▸ **Task instructions**
Starting at the line with "как сумма )", set down each line of the entries below through the last one, exactly as it stands.

[Stored items from a collection]
*** Block opens ***

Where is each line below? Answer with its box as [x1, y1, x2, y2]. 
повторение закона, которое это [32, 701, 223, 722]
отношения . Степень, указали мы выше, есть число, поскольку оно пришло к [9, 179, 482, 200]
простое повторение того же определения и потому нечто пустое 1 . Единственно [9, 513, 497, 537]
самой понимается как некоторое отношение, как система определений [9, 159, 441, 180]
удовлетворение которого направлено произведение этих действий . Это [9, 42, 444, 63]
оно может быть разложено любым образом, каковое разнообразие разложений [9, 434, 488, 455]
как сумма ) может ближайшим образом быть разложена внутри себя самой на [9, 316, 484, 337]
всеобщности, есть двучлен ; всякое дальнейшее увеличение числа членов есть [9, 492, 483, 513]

*** Block closes ***

▸ **Output of the task**
как сумма ) может ближайшим образом быть разложена внутри себя самой на [9, 316, 484, 337]
всеобщности, есть двучлен ; всякое дальнейшее увеличение числа членов есть [9, 492, 483, 513]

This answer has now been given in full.